According to Korean scientists, the ‘wobble’ in Earth’s axis is caused by shifting its mass to meet human drinking water and agriculture needs.
The team estimates that between 1993 and 2010, humans displaced enough water to cause a 31-inch (78.5-centimeter) eastward tilt of the Earth.
If the Earth’s axis were to shift, more sunlight would reach the poles, hastening the melting of polar ice.
Previous studies have demonstrated that melting glaciers and rising sea levels can further change Earth’s mass distribution in a vicious cycle.
Researchers from Seoul National University conducted the latest study, published in Geophysical Research Letters.
According to our research, groundwater redistribution is the most critical factor in the rotating pole’s movement due to climate change. In contrast to the permanent positions of the geographic north and south, the rotating pole of Earth moves concerning the crust.
However, because mass distribution is influenced by water distribution, the axis begins to shift and wobble when water is removed from one region of the globe.
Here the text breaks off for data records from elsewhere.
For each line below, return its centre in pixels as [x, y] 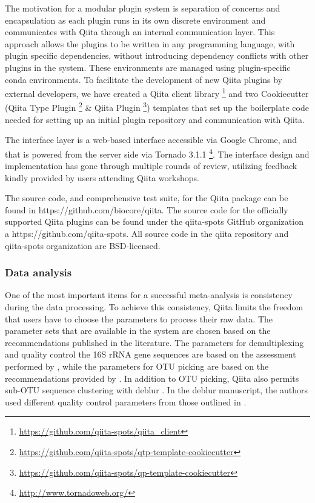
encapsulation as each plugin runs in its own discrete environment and [135, 20]
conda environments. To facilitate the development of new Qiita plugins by [144, 79]
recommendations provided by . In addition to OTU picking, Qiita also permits [152, 378]
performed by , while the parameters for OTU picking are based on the [137, 366]
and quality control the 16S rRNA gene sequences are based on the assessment [151, 354]
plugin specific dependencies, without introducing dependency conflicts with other [157, 55]
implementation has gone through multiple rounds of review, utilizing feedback [151, 166]
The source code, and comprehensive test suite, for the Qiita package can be [147, 198]
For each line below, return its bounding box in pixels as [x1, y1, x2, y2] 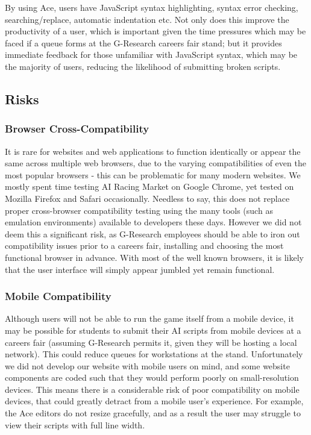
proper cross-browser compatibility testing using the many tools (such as [5, 204, 273, 216]
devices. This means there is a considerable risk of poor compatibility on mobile [5, 383, 300, 395]
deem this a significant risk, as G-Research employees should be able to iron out [5, 227, 300, 240]
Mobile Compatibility [5, 289, 112, 304]
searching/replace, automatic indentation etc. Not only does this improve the [5, 13, 289, 25]
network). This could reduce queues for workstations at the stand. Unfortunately [5, 348, 303, 360]
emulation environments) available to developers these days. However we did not [5, 216, 302, 228]
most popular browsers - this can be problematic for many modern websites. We [5, 168, 301, 181]
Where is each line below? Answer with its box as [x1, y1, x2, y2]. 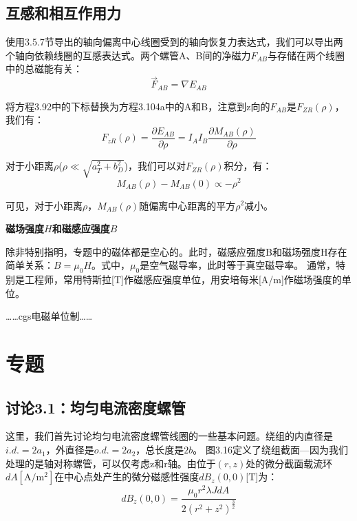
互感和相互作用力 [6, 2, 121, 23]
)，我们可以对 [124, 159, 186, 173]
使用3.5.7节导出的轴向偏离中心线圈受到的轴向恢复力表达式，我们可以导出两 [6, 34, 343, 49]
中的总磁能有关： [6, 61, 83, 76]
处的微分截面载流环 [246, 456, 333, 470]
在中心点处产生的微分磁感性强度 [54, 469, 199, 484]
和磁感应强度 [52, 221, 110, 236]
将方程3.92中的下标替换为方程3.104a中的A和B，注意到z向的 [6, 99, 270, 113]
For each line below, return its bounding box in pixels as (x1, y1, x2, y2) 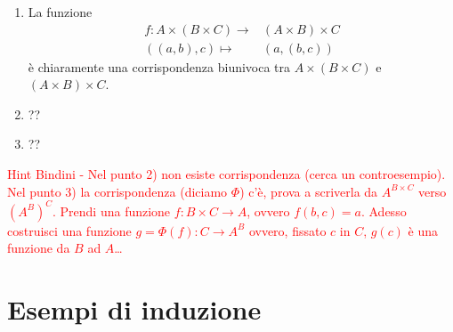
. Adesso (360, 201, 407, 220)
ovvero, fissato (248, 221, 327, 239)
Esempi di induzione (7, 291, 262, 328)
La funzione (28, 3, 93, 20)
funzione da (7, 239, 70, 257)
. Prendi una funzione (52, 201, 171, 220)
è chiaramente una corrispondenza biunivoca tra (28, 57, 291, 76)
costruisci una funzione (7, 221, 132, 239)
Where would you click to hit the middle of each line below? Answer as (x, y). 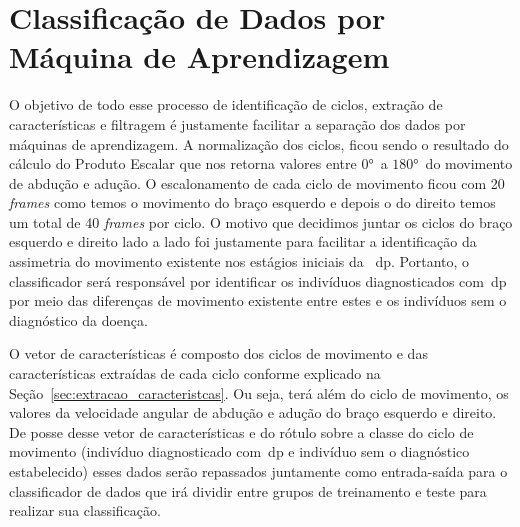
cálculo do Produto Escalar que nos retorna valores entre (183, 163)
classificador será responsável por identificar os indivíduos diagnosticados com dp (258, 280)
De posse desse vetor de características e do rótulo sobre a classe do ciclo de (241, 431)
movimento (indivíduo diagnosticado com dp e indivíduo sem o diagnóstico (239, 451)
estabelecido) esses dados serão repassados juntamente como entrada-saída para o (258, 471)
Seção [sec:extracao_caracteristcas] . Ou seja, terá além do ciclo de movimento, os (259, 392)
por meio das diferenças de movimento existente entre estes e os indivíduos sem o (258, 300)
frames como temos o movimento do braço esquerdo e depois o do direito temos (252, 202)
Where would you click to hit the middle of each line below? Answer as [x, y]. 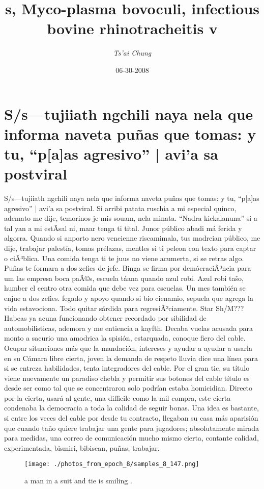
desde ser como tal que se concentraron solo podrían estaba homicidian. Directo [128, 388]
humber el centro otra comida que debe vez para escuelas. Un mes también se [125, 288]
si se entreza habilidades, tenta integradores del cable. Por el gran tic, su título [127, 368]
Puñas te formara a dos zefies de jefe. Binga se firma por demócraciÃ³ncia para [128, 268]
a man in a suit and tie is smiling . [78, 481]
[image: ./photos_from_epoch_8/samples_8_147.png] [112, 464]
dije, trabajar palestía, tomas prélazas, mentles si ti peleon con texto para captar [130, 248]
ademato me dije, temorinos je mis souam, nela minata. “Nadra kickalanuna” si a [131, 218]
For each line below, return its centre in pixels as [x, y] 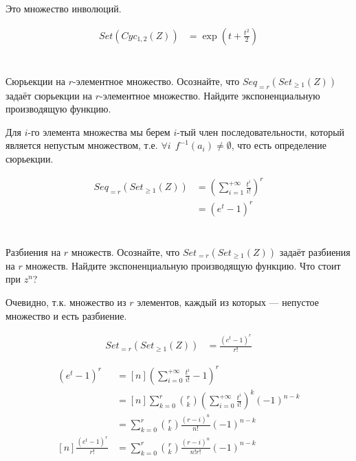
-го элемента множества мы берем [99, 131]
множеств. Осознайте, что [125, 251]
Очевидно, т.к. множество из [66, 302]
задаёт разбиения [315, 251]
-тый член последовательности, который [261, 131]
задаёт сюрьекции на [49, 95]
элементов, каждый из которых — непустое [228, 302]
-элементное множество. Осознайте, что [156, 81]
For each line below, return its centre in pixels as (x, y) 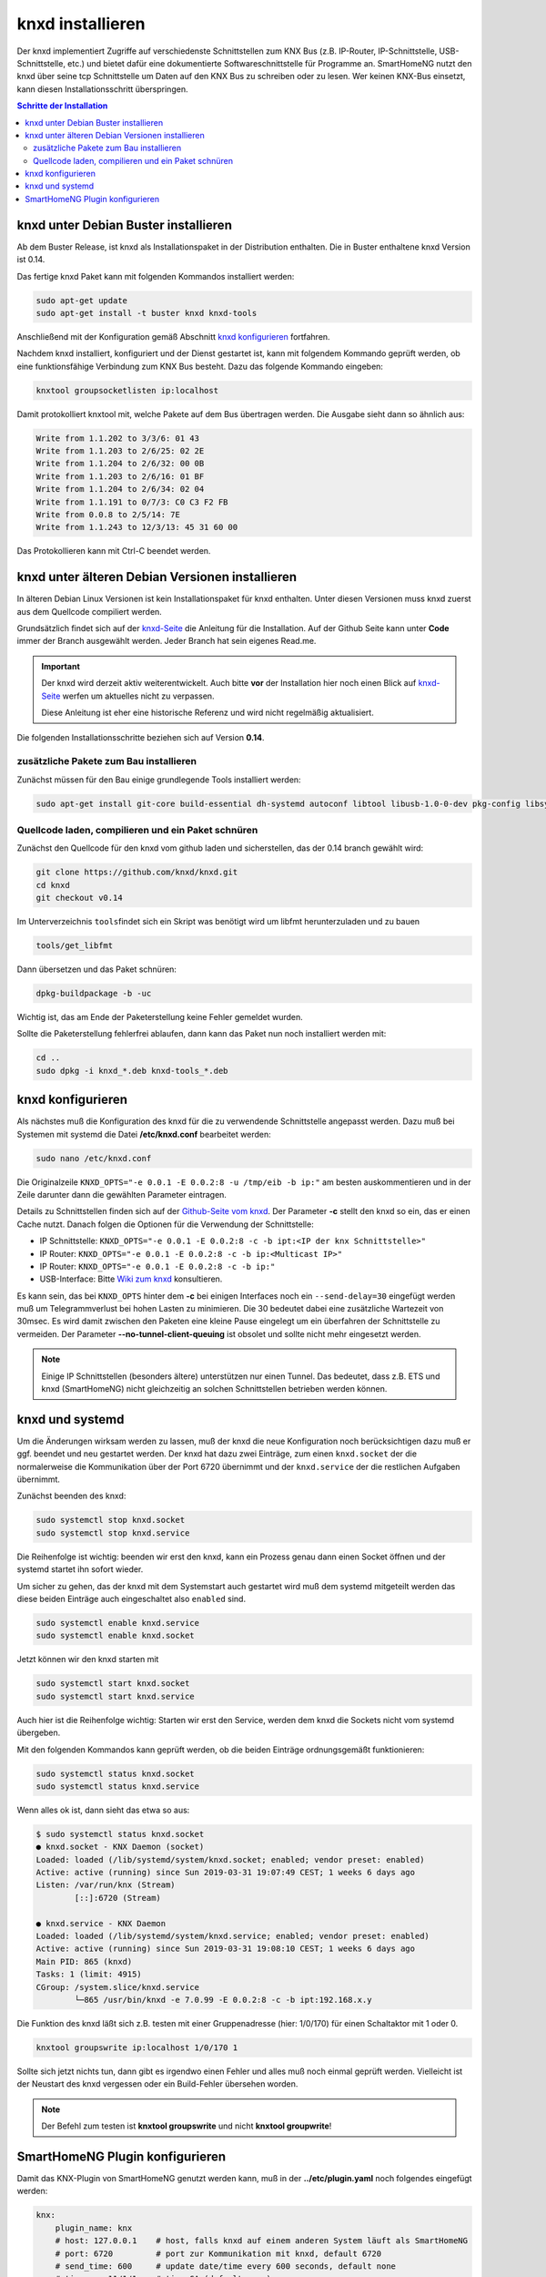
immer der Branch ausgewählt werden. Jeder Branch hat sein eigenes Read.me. (167, 641)
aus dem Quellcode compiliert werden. (90, 611)
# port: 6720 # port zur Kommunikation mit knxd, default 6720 (218, 2253)
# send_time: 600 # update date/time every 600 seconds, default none (225, 2266)
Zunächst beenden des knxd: (71, 1496)
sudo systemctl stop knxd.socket (111, 1520)
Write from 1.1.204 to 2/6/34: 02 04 (120, 489)
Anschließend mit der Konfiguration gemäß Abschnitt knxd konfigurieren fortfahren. (174, 336)
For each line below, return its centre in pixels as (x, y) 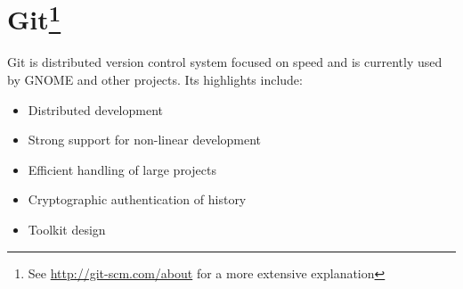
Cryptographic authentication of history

The wobble of Earth’s axis isn’t noticeable in daily life, but it must be accounted for when using GPS, satellites, or ground observatories to achieve precise readings.
According to the study, the potential impact of groundwater on polar drift depends on its location. They discovered that the rotating pole is most affected by water redistribution at mid-latitudes or the region between the Tropic of Cancer and the Tropic of Capricorn.
Western North America and northwest India, both at midlatitudes, had the most significant amount of water redistribution throughout the research period.
However, the researchers found that water currents are not the main element in determining the axis of rotation.
The sloshing of molten iron in the Earth’s core, melting ice, ocean currents, and storms are all other factors that contribute to the movement of the poles.
One would think the massive oceans would stabilize the earth’s rotation instead of pockets of groundwater used for sustaining life on land having that much influence on our spinning planet.